* **MATERIAL SUPPLIED**
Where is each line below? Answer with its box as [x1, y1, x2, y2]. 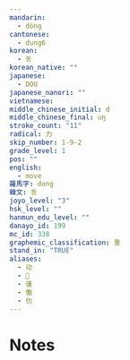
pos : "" [9, 154, 39, 164]
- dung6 [17, 38, 47, 47]
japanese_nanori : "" [9, 88, 87, 97]
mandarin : [9, 13, 47, 22]
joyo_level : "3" [9, 196, 70, 206]
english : [9, 163, 42, 172]
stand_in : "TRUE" [9, 246, 74, 255]
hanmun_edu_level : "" [9, 212, 91, 222]
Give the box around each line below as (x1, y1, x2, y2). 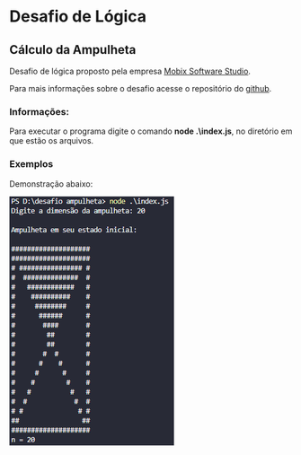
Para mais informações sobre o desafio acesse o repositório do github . (9, 83, 272, 93)
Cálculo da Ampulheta (9, 42, 137, 57)
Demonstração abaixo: (9, 178, 93, 189)
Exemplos (9, 158, 54, 171)
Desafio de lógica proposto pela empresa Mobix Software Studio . (9, 66, 252, 76)
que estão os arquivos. (9, 136, 94, 146)
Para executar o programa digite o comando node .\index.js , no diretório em (9, 126, 293, 136)
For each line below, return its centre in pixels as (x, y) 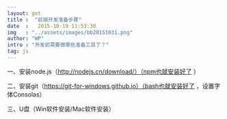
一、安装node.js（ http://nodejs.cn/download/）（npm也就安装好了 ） (103, 71)
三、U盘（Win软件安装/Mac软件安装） (61, 109)
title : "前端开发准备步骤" (44, 20)
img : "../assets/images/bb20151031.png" (70, 32)
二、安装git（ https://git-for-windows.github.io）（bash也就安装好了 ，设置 (111, 86)
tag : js (18, 52)
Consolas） (29, 94)
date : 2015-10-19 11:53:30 (52, 26)
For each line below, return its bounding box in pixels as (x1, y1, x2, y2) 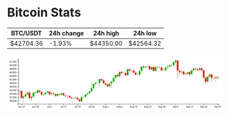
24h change (49, 29, 84, 38)
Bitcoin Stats (7, 5, 82, 20)
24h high (93, 29, 120, 38)
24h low (132, 29, 157, 38)
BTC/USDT (11, 29, 43, 38)
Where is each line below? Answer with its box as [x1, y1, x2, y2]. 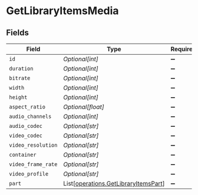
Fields [6, 28, 29, 38]
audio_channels [9, 113, 52, 120]
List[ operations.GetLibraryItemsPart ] [62, 180, 165, 187]
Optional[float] [62, 103, 104, 111]
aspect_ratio [9, 104, 46, 110]
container [9, 151, 37, 158]
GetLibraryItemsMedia [6, 4, 119, 18]
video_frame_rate [9, 161, 58, 167]
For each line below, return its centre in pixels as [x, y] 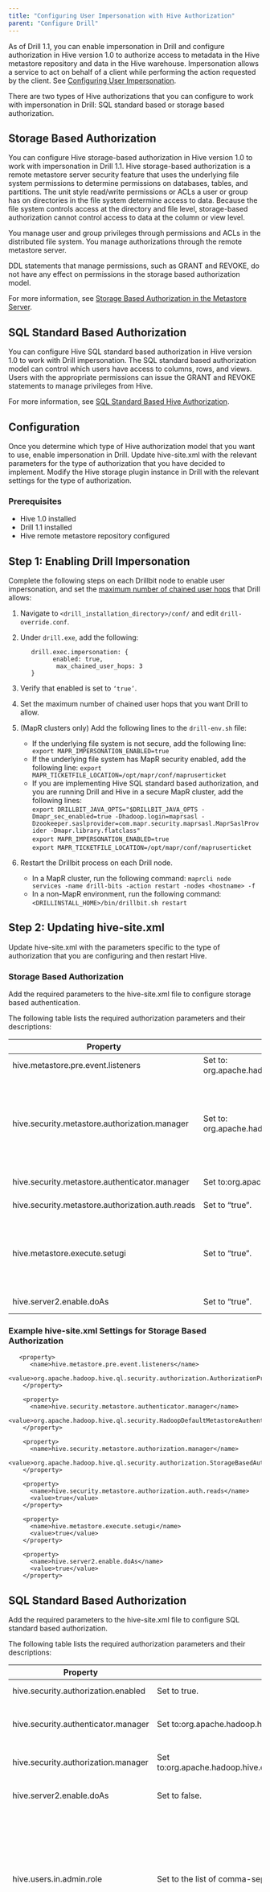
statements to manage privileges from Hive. [81, 386]
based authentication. [44, 1003]
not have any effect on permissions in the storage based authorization [125, 274]
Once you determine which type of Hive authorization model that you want [132, 446]
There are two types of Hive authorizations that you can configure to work [131, 96]
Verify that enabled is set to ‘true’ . [78, 688]
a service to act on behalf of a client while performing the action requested [132, 72]
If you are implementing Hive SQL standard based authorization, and [145, 783]
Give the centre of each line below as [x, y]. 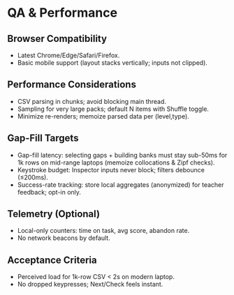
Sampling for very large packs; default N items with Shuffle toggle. [113, 109]
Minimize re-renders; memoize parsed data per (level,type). [103, 116]
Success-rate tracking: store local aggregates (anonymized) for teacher [121, 184]
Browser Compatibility [57, 39]
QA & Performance [62, 13]
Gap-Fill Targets [43, 138]
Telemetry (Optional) [53, 214]
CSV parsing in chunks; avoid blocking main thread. [92, 101]
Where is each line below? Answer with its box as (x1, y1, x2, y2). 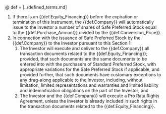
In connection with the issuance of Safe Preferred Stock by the (12, 35, 141, 41)
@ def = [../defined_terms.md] (5, 4, 67, 10)
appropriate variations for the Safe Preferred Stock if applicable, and (19, 66, 160, 72)
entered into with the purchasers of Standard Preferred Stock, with (19, 61, 156, 67)
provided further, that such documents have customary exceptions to (19, 72, 162, 77)
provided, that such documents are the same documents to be (19, 56, 147, 61)
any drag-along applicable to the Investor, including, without (19, 77, 143, 83)
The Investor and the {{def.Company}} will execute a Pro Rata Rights (19, 93, 160, 99)
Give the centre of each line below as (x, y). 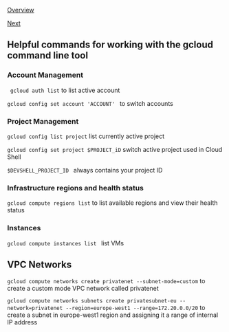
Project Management (43, 121)
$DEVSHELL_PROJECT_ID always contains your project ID (85, 170)
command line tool (47, 55)
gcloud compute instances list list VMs (66, 243)
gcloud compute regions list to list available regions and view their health (112, 203)
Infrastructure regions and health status (76, 188)
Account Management (45, 75)
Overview (21, 10)
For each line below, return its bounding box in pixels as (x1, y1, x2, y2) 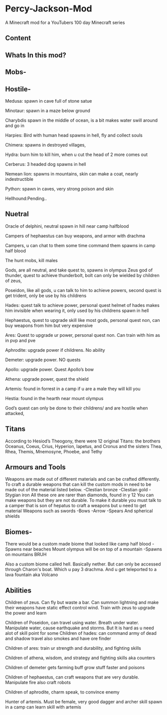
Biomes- (5, 528, 32, 536)
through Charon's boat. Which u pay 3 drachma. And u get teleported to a (5, 567, 157, 572)
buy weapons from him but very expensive (5, 322, 93, 328)
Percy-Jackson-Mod (5, 3, 92, 14)
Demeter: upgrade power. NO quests (5, 357, 81, 363)
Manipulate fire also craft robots (5, 679, 71, 685)
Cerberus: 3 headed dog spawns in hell (5, 161, 86, 167)
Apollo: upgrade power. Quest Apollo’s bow (5, 366, 94, 372)
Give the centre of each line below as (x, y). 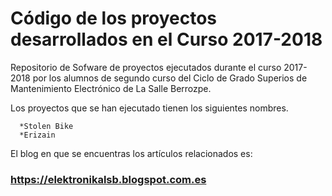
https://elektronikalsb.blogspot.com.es (108, 179)
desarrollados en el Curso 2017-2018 (166, 39)
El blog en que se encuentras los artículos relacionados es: (131, 153)
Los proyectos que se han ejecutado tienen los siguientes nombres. (149, 108)
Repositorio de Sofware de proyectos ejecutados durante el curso (146, 67)
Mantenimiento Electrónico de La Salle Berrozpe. (111, 88)
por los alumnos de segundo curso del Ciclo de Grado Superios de (170, 78)
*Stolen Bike (46, 126)
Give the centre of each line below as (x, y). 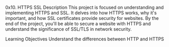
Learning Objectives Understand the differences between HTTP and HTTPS (85, 39)
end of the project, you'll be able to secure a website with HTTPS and (78, 24)
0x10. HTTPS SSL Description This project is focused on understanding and (84, 7)
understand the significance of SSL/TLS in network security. (68, 29)
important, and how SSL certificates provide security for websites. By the (82, 18)
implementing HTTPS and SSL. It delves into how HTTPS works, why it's (81, 13)
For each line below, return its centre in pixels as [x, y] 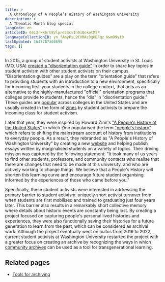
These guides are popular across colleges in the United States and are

* **EXERCISE**
Search the records for the word "provided" and copy out every line that holds it.

* **EXERCISE ANSWER**
provided further, that such documents have customary exceptions to (19, 72, 162, 77)
provided, that such documents are the same documents to be (19, 56, 147, 61)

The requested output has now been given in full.